Abstract
Objective
To investigate the usefulness of preimplantation genetic diagnosis (PGD) based on mutated allele revealed by sequencing with aneuploidy and linkage analyses (MARSALA) for a pedigree with X-linked retinitis pigmentosa (XLRP).
Methods
One pathogenic mutation (c.494G > A) of the retinitis pigmentosa GTPase regulator (RPGR) gene was identified in a pedigree affected by XLRP. Then, PGD was carried out for the couple, of which the wife was an XLRP carrier. Three blastocysts were biopsied and then MARSALA was performed by next-generation sequencing (NGS). Prenatal diagnosis was also carried out to confirm the PGD results.
Results
Three blastocysts were all unaffected. Then, one of the embryos was chosen randomly to be transferred, and the pregnancy was acquired successfully. The results of prenatal diagnosis were consistent with the PGD results. The fetus did not carry RPGR mutation (c.494G > A) and had normal chromosome karyotype. As a result, a healthy baby free of XLRP condition was born.
Conclusion
The PGD method based on MARSALA was established and applied to a family with XLRP successfully. MARSALA will be a valid tool, not only for XLRP families but also for families affected with other monogenetic disorders, to prevent transmission of the genetic disease from parents to offspring.

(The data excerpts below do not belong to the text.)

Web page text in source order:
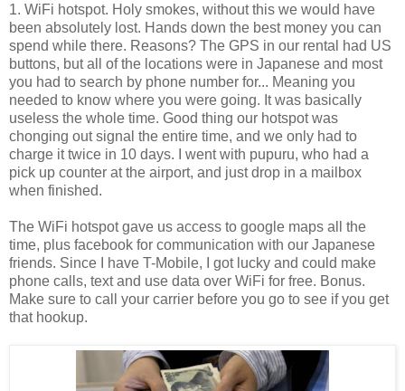
1. WiFi hotspot. Holy smokes, without this we would have
been absolutely lost. Hands down the best money you can
spend while there. Reasons? The GPS in our rental had US
buttons, but all of the locations were in Japanese and most
you had to search by phone number for... Meaning you
needed to know where you were going. It was basically
useless the whole time. Good thing our hotspot was
chonging out signal the entire time, and we only had to
charge it twice in 10 days. I went with pupuru, who had a
pick up counter at the airport, and just drop in a mailbox
when finished.
The WiFi hotspot gave us access to google maps all the
time, plus facebook for communication with our Japanese
friends. Since I have T-Mobile, I got lucky and could make
phone calls, text and use data over WiFi for free. Bonus.
Make sure to call your carrier before you go to see if you get
that hookup.
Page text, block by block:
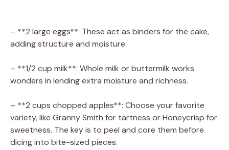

Keywords: X-linked retinitis pigmentosa, Preimplantation genetic diagnosis, RPGR, Next-generation sequencing, MARSALA
Introduction
Retinitis pigmentosa (RP) is a heterogeneous set of inherited retinal degenerative diseases affecting 1 in 3000–4000 people worldwide with many disease-causing genes and highly varied clinical consequences [1]. RP is characterized by progressive devolution of the retina resulting in progressive visual loss. Usually, disease duration of RP covers multiple decades. Symptoms include abnormal results of electroretinogram, night blindness, diminishing visual fields, and complete blindness ultimately. The mode of inheritance can be autosomal dominant, autosomal recessive, or X-linked manner. To date, X-linked retinitis pigmentosa (XLRP) accounts for 15% of all RP cases, and represents the most severe subtype of this disease [2, 3]. Among all the related genes, mutations in the retinitis pigmentosa GTPase regulator (RPGR) gene and RP2 gene are the most common causes, accounting for over 80% of all XLRP cases [4, 5].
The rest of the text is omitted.